There were times when the father sat watching the boy sleep that he would begin to sob uncontrollably but it wasn’t about death. He wasn’t sure what it was about but he thought it was about beauty or about goodness. Do we price courage so high because it is unusual? Do we give peace a cheap price?
What was hope for the father wasn’t hope for the boy. It never was the case.
In one of those nights the boy wakes up scared from a dream and would not tell his father what it was.
You don’t have to tell me, the man said, It’s all right.
‘I’m scared.’
‘It’s all right.’
‘No it’s not.’
‘It’s just a dream.’
‘I’m really scared.’
‘I know.’
The boy turned away. The man held him. Listen to me, he said.
‘When your dreams are of some world that never was or of some world that never will be and you are happy again then you will have given up. Do you understand?’ says the father. ‘And you can’t give up. I won’t let you.’

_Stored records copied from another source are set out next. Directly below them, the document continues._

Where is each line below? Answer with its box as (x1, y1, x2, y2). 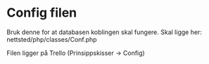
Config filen (6, 5, 77, 21)
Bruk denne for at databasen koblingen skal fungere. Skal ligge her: (6, 28, 202, 36)
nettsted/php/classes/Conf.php (6, 35, 97, 43)
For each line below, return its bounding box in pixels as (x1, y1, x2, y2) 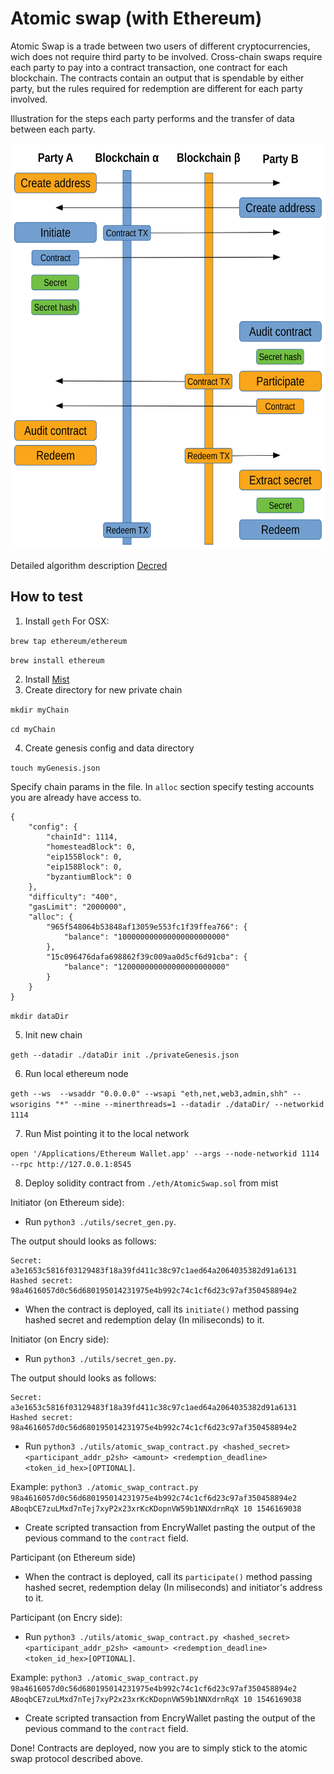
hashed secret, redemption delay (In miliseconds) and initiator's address (24, 1581, 323, 1593)
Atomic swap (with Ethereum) (10, 7, 263, 30)
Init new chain (24, 1028, 83, 1041)
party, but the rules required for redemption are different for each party (10, 82, 303, 94)
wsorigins (10, 1099, 52, 1109)
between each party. (10, 123, 96, 135)
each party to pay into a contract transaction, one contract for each (10, 61, 288, 73)
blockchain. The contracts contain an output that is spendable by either (10, 72, 305, 84)
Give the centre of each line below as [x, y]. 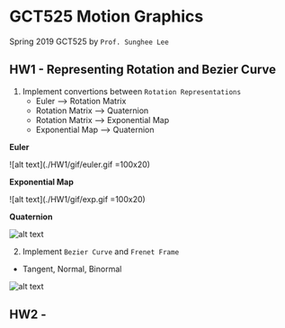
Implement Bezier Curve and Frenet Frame [101, 251]
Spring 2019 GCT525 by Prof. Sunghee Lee [89, 41]
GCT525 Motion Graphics [107, 17]
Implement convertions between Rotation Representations [131, 91]
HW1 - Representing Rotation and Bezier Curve [143, 70]
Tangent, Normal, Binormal [72, 269]
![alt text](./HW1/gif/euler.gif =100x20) [80, 164]
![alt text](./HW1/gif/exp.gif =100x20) [77, 199]
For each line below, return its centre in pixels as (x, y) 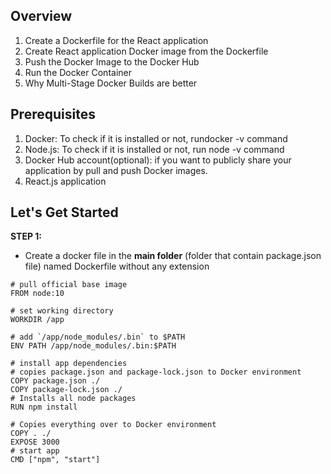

The point of the story is not about persisting for a light at the end of the tunnel, no. The point is seeing the light right there. The father was doing what he knew he should be doing. He could only protect the boy. Sometimes life is just asking us for that.
In an example of radical faith through the most brutal facts, admiral James Stockdale faced the same challenge while being tortured over twenty times in over eight years as a prisoner of war in the ‘Hanoi Hilton’ during the Vietnam War. He didn’t know when it was going to be over, if at all. He was unsure if he would ever see his family again. But fortunately he was somehow prepared, because he had philosophy. He returned to Epictetus’ Enchiridion. ‘Demand not that events should happen as you wish,’ wrote Epictetus around 2,000 years ago, ‘but wish them to happen as they do happen, and you will go on well.’
Confronting reality, Stockdale was doing everything he could to create conditions that would help other prisoners survive unbroken. Building a clandestine system of encrypted messages to help them overcome the isolation that their captors tried to create, and even more, constant sessions of physical torture. Stockdale took the burden for the rest. Not only did he survive, but he became a stoic legend as the highest-ranking United States military officer.
‘Who didn’t make it out as strong as you?’ author Jim Collins asked him, and Stockdale, who was used to long silences, responded promptly ‘it’s easy, the optimists.’ Those who said, we’re going to be out by Christmas, and Christmas would come and it would go, and we’re going to be out by Easter, we’re going to be out by Thanksgiving, we’re going to be out by Christmas again, and it would come and go, and they died of a broken heart. Jim Collins framed this as the Stockdale Paradox. A lesson that Auschwitz survivor Viktor Frankl also noticed, when claiming that those who didn’t make it were the ones with naive optimism, living in the damage from wishful thinking.
In perilous times the world can ask us for more than we can give, but not more than what we are capable of giving. And sometimes we experience setbacks that belong to us, but many times we will also face ones from which there is no excuse, no one to blame. An accident, a loss, an illness, an event outside of our control.
But life asks us to keep going.
It’s the difference between hope as a feeling and hope as a discipline. It’s a radical reminder that all emotions are transitory when we have a sense of duty. It’s doing the right thing in what gives fear doing. To finish the job. To show yourself. To protect the boy. To survive. Even when the results are not coming. Even when we don’t know what’s on the other side. Even when no one’s watching. Especially when no one is watching.